Tukey multiple comparisons of means
95% family-wise confidence level
Fit: aov(formula = Memory ~ Age, data = dat_child_long)
$Age
diff lwr upr p adj
Mem_6-Mem_4 0.875 -0.4367463 2.186746 0.2355710
Mem_8-Mem_4 4.375 3.0632537 5.686746 0.0000001
Mem_8-Mem_6 3.500 2.1882537 4.811746 0.0000034
As you can see, it seems that memory at age eight (\(\overline{x}_{age8}=7.38\), \(SD=1.19\)) is higher than both ages four (\(\overline{x}_{age4}=3.00\), \(SD=1.07\), \(p<.001\)) and six (\(\overline{x}_{age4}=3.88\), \(SD=0.84\), \(p<.001\)). However, memory at age four did not differ than at age six (\(p=.236\)).
12.9 Effect Size
Effect sizes for repeated measures ANOVA are more difficult to calculate by hand. Specifically, we may use generalized eta squared (\(\eta_g^2\)) to account for our repeated measures.

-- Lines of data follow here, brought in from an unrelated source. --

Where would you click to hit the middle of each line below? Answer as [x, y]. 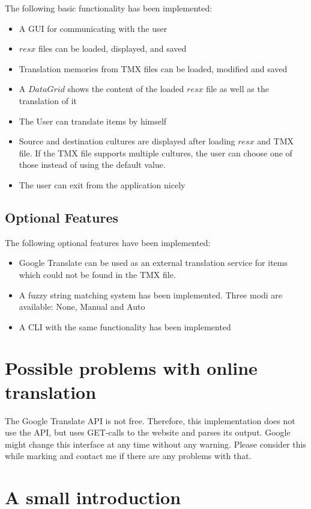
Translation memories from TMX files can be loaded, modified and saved [153, 68]
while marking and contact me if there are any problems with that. [128, 456]
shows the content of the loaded [126, 89]
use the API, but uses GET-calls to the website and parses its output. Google [148, 432]
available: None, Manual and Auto [82, 307]
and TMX [276, 141]
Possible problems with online [131, 368]
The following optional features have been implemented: [108, 242]

We can get this from statistical software. For this example:
# Effect Size for ANOVA (Type I)
Group | Parameter | Eta2 (generalized) | 95% CI
------------------------------------------------------
Within | Age | 0.79 | [0.57, 1.00]
- Observed variables: All
- One-sided CIs: upper bound fixed at [1.00].
Thus, age appears to have a large effect on memory, \(\eta_g^2=.79\), \(95\%CI[.57, 1.00]\).
12.10 Our Results
Recall your hypothesize from above.
you hypothesize that children’s scores on the [memory] test will improve as they grow over time. (You, moments ago).

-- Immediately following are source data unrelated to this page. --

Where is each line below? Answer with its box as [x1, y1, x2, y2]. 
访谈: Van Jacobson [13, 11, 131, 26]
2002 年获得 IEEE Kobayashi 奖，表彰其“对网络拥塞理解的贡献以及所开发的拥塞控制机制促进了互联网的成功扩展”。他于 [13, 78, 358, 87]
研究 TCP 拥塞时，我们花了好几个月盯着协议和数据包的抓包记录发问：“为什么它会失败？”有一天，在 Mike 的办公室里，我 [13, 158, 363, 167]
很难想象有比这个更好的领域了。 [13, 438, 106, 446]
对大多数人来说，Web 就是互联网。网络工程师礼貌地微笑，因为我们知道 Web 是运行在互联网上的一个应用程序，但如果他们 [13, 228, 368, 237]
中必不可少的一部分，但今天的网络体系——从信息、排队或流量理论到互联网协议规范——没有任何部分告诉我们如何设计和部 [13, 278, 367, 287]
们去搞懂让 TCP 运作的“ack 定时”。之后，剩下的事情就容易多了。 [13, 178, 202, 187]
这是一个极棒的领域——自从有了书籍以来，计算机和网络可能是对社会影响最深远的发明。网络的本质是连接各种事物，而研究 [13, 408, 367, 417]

We conducted an ANOVA to test whether age has an affect on a child’s memory. We used Mauchly’s test to check the assumption of sphericity and the results indicate that the assumption is not violated, \(p = .558\). The results of our omnibus ANOVA suggest that age has a strong and statistically significant effect on a child’s memory, \(F(2, 14)=35.48\), \(\eta_g^2=.79\), \(95\%CI[.63, 1.00]\), \(p<.001\).
Post-hoc results indicated that memory at age eight (\(\overline{x}_{age8}=7.38\), \(SD=1.19\)) is higher than both ages four (\(\overline{x}_{age4}=3.00\), \(SD=1.07\), \(p<.001\)) and six (\(\overline{x}_{age4}=3.88\), \(SD=0.84\), \(p<.001\)). However, memory at age four did not differ than at age six (\(p=.236\)).